1. Posted by kjhkjh on January 29, 2008 @ 16:07 | Permalink

I don't understand what's good about this proposal. If someone can't afford their house, I don't understand why taxpayers should help them stay in it. The difference between someone who needs the help of this type of agency and someone who does not is that the former bought a house that was too expensive for them while the latter did not. Since the persons who did not need the help of the agency are paying for the agency, effectively this means that people who have lived within their means are paying for people who have not. This makes no sense.


2. Posted by Elizabeth Brown on January 29, 2008 @ 16:19 | Permalink

Perhaps one problem with this solution is that it is based on an over-simplified view of how the mortgages were securitized and ignores the other financial instruments that may have been created to prop up creditor confidence in those securities.
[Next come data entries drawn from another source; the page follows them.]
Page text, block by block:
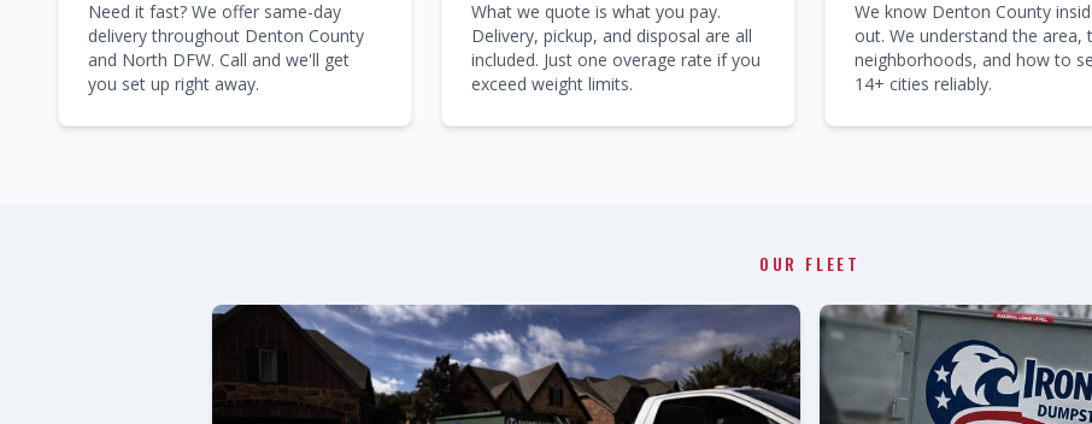
Need it fast? We offer same-day
delivery throughout Denton County
and North DFW. Call and we'll get
you set up right away.
What we quote is what you pay.
Delivery, pickup, and disposal are all
included. Just one overage rate if you
exceed weight limits.
We know Denton County
out. We understand the area,
neighborhoods, and how to
14+ cities reliably.
OUR FLEET
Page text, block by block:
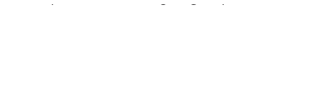
alter cross-account OpenSearch access,
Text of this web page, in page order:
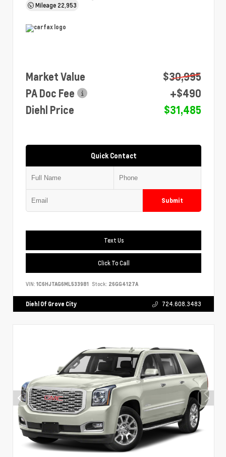
Mileage 22,953
Market Value
$30,995
PA Doc Fee
+$490
Diehl Price
$31,485
Quick Contact
Submit
Text Us
Click To Call
VIN: 1C6HJTAG6ML533981 Stock: 26GG4127A
Diehl Of Grove City 724.608.3483
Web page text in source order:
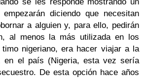
diciendo que necesitan
a alguien y, para ello, pedirán
al menos la más utilizada en los
nigeriano, era hacer viajar a la
en el país (Nigeria, esta vez sería
De esta opción hace años
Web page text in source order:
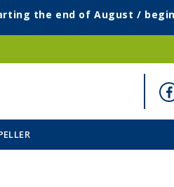
the end of August /
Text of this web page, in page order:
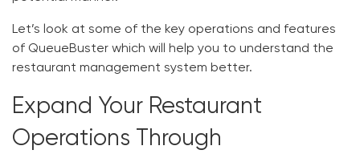
Let’s look at some of the key operations and features
of QueueBuster which will help you to understand the
restaurant management system better.
Expand Your Restaurant
Operations Through
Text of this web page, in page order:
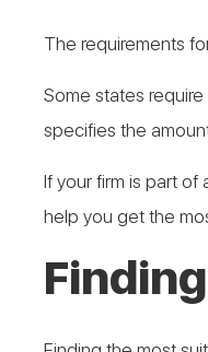
The requirements
Some states
specifies the
If your firm is part of
help you get the
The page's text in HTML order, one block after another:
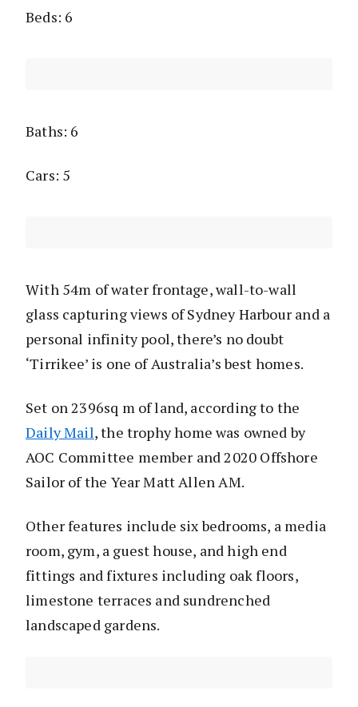
Beds: 6
Baths: 6
Cars: 5
With 54m of water frontage, wall-to-wall
glass capturing views of Sydney Harbour and a
personal infinity pool, there’s no doubt
‘Tirrikee’ is one of Australia’s best homes.
Set on 2396sq m of land, according to the
Daily Mail, the trophy home was owned by
AOC Committee member and 2020 Offshore
Sailor of the Year Matt Allen AM.
Other features include six bedrooms, a media
room, gym, a guest house, and high end
fittings and fixtures including oak floors,
limestone terraces and sundrenched
landscaped gardens.
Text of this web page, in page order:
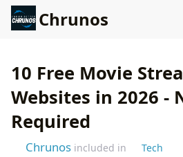
Chrunos
10 Free Movie
Websites in 2026 -
Required
Chrunos included in
Tech
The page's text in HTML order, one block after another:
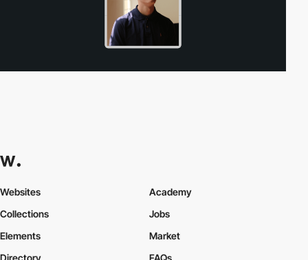
Websites
Collections
Elements
Academy
Jobs
Market
Directory
FAQs
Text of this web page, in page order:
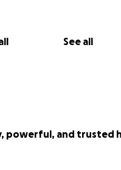
See all
powerful, and trusted
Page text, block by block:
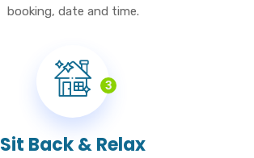
booking, date and time.
3
Sit Back & Relax
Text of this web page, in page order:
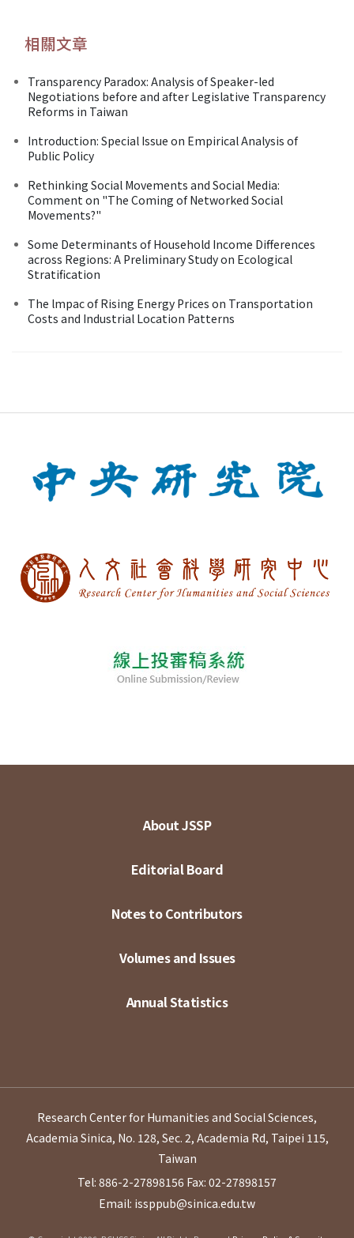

For example, the New York Times reported on a lawsuit brought by American Home Mortgage Holdings, a subprime lender that went broke in August 2007. American sued Bank of America, claiming it had reneged on a deal to take the losses if mortgages were sold for less than face value. The bank claims that some of the loans shouldn't have been made at all, but American Home says that is irrelevant.

A very simplified description of how a deal involving these entities worked is as follows: American made subprime loans and sold them to special purpose entities it set up. Those entities, in turn, financed themselves by borrowing, mostly through the short-term commercial paper market.

To reassure investors, the special purpose entities entered into swap agreements with Bank of America and other big banks, in which the banks promised to make up the difference if the loans had to be sold and fetched less than par value. The chances of such a sale presumably seemed slight when the deal was made in 2004.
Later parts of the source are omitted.